For Czech users, the key information is that GPT-5.5 is available directly in ChatGPT, which supports the Czech language. They do not have to rely on unofficial translations or local proxies. For Czech companies and developers, integration in Codex may be particularly interesting, where the model can autonomously navigate software code and documentation.

At the European level, however, the deployment of such powerful models is subject to the EU AI Act. OpenAI states that API deployment requires additional safety and security requirements, which may mean that some enterprise features will initially be available more slowly in the EU than in the USA. Nevertheless, this is a full global rollout, not a regionally limited beta version.

Long Context and Scientific Use

GPT-5.5 significantly improved its performance with long texts. On the Graphwalks BFS with a million token context test, it achieved 45.4%, while GPT-5.4 had only 9.4%. This means the model can work more efficiently with extensive codebases, legal documents, or scientific datasets.

Scientists among external testers are reporting the most significant change in model usage.
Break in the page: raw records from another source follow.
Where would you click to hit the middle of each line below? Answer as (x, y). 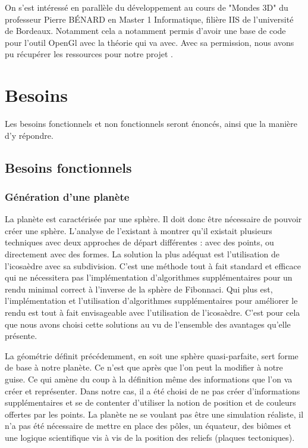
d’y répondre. (29, 135)
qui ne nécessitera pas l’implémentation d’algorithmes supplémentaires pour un (149, 277)
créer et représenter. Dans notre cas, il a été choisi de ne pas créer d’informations (153, 391)
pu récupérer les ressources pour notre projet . (89, 54)
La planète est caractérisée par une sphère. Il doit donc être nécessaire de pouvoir (153, 219)
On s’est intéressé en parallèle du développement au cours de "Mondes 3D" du (147, 7)
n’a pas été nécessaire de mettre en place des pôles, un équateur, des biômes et (148, 426)
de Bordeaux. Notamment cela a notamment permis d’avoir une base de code (145, 31)
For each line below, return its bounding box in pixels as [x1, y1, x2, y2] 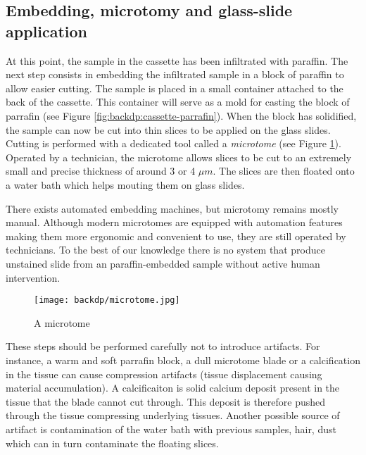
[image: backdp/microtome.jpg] [34, 295, 180, 306]
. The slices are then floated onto [213, 163, 355, 178]
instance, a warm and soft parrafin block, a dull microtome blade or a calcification [6, 352, 360, 367]
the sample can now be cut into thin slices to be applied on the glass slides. [6, 122, 331, 137]
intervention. [6, 270, 61, 285]
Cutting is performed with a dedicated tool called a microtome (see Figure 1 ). [6, 136, 341, 151]
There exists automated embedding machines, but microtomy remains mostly [6, 201, 339, 216]
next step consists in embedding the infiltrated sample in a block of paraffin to [6, 67, 344, 82]
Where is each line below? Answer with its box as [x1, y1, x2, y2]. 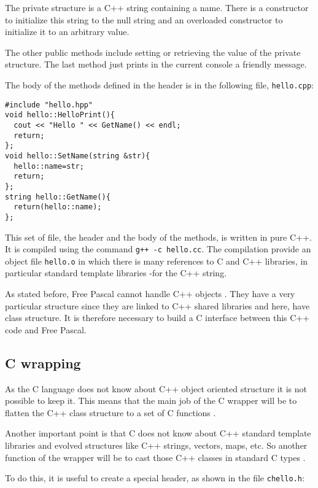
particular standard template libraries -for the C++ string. [5, 266, 227, 279]
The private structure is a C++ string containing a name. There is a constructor [5, 1, 309, 14]
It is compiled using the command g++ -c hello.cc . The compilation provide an [5, 242, 311, 255]
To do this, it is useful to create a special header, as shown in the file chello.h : [5, 471, 304, 484]
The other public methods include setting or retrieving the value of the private [5, 45, 301, 58]
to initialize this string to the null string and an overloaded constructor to [5, 13, 283, 26]
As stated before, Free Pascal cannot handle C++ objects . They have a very [5, 287, 295, 300]
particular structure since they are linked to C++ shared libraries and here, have [5, 299, 310, 312]
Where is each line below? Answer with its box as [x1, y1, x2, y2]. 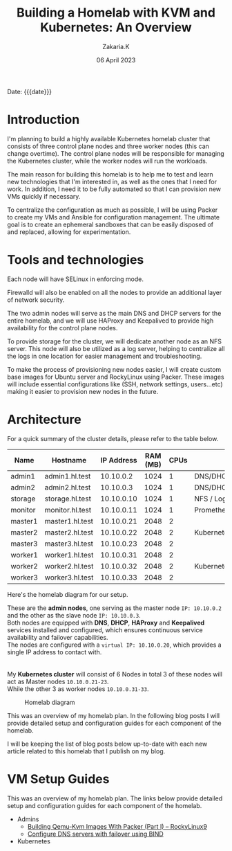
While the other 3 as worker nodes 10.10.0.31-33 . [7, 684, 149, 693]
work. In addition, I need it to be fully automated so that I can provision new [7, 185, 222, 193]
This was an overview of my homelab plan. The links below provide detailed [7, 794, 223, 803]
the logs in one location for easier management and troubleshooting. [7, 352, 202, 360]
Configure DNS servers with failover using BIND [27, 830, 164, 838]
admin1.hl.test [44, 471, 91, 481]
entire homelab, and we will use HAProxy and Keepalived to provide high [7, 316, 214, 325]
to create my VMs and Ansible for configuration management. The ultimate [7, 213, 220, 221]
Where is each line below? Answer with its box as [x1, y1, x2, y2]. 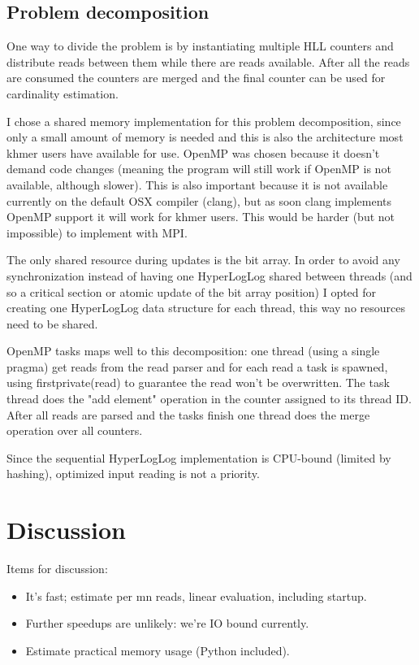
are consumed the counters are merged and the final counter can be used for [6, 69, 386, 86]
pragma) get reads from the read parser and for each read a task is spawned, [6, 358, 388, 375]
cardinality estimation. [6, 85, 119, 102]
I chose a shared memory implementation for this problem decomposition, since [6, 112, 401, 129]
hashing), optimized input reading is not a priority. [6, 465, 260, 482]
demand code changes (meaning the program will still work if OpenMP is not [6, 160, 391, 177]
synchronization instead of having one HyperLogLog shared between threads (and [6, 267, 413, 284]
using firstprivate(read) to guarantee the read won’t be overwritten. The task [6, 374, 390, 391]
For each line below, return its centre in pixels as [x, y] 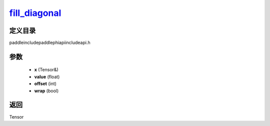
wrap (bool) [46, 91]
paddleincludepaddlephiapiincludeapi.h [50, 43]
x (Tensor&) [46, 70]
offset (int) [45, 84]
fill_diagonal [35, 13]
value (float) [47, 77]
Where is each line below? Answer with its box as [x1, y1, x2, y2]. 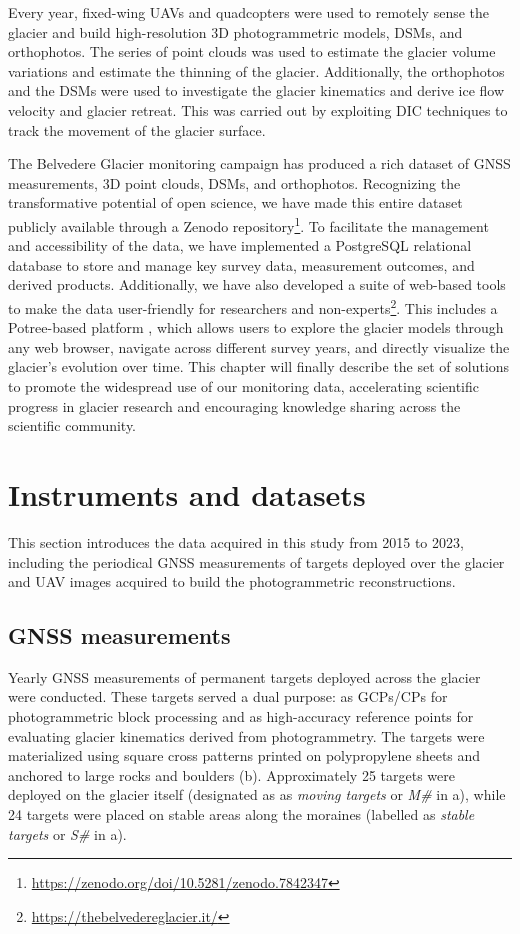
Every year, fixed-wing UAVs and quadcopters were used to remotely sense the [8, 2, 490, 22]
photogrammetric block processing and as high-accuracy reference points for [8, 706, 474, 727]
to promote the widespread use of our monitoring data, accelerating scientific [8, 376, 479, 396]
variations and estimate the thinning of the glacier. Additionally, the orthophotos [8, 60, 505, 81]
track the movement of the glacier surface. [8, 119, 266, 140]
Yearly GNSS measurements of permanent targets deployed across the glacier [8, 666, 481, 687]
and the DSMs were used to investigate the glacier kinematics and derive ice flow [8, 80, 505, 101]
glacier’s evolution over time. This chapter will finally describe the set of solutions [8, 356, 510, 377]
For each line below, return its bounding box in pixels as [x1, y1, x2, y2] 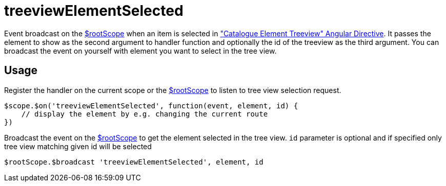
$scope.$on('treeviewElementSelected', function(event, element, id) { [4, 101, 298, 110]
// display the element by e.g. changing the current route [21, 109, 268, 118]
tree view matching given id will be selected [4, 142, 152, 151]
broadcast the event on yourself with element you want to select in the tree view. [4, 46, 277, 55]
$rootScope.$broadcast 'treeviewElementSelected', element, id [4, 157, 263, 166]
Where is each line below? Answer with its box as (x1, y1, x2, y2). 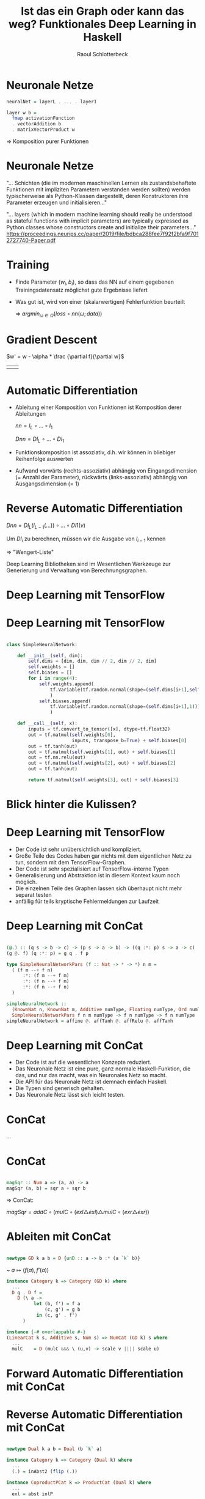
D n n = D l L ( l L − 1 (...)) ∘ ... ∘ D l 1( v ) (6, 521, 86, 530)
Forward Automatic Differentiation (6, 1366, 184, 1380)
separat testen (15, 891, 52, 899)
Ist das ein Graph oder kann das (20, 4, 185, 18)
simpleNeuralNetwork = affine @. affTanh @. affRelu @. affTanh (6, 1018, 173, 1024)
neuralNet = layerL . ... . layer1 (6, 98, 97, 105)
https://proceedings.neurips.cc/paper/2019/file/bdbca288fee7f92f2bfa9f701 (6, 230, 199, 237)
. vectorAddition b (12, 121, 62, 127)
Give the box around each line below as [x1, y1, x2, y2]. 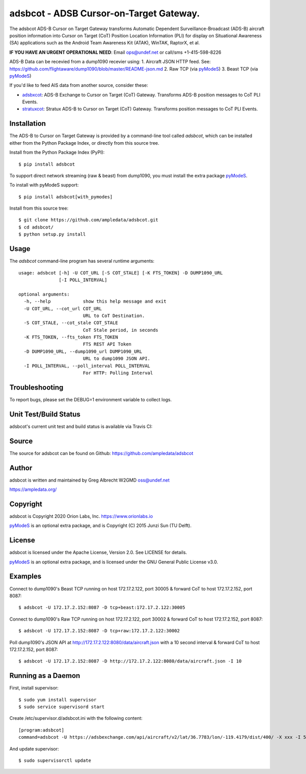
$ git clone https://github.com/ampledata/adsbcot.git [18, 217, 159, 223]
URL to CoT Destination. [83, 312, 145, 318]
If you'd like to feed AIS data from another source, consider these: [9, 82, 148, 88]
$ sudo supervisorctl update [18, 757, 91, 763]
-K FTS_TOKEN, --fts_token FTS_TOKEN [23, 334, 118, 340]
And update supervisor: [9, 745, 59, 752]
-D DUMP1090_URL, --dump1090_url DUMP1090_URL [23, 348, 142, 354]
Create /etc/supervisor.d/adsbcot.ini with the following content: [9, 715, 143, 721]
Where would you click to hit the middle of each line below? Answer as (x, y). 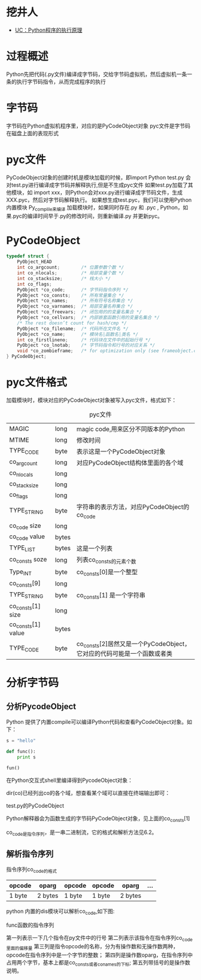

Immunologist Derya Unutmaz from Jackson Laboratory used GPT-5.5 Pro to analyze gene expression from 62 samples with almost 28 thousand genes and generated a research report that, according to his estimate, would have taken his team months. Mathematician Bartosz Naskręcki from the Adam Mickiewicz University in Poland built an application for algebraic geometry using Codex from a single prompt in 11 minutes.

Such examples suggest that GPT-5.5 is not just a better chatbot, but a tool that can genuinely accelerate scientific research – from biology through mathematics to drug development.

What is the difference between GPT-5.5 and GPT-5.5 Pro?

GPT-5.5 Pro is the same model, but it runs with a higher computational budget (parallel test time compute), which allows it to solve more difficult tasks with greater accuracy. It is only available to Pro, Business, and Enterprise subscribers. In the BrowseComp benchmark, for example, it achieves 90.1% compared to 84.4% for the standard version.

When will GPT-5.5 be available via API?

OpenAI announced that GPT-5.5 and GPT-5.5 Pro will arrive in the API "very soon". An exact date has not been set. API deployment requires additional security checks, so developers should monitor official announcements.

Should I be concerned about biological or cyber misuse of the model?

OpenAI classified these capabilities as "high" but not "critical". The company has tightened security filters, launched a bug bounty program, and offers broader access to verified defensive teams. For ordinary users in Czechia, this means the model has stronger protections that do not restrict legal use.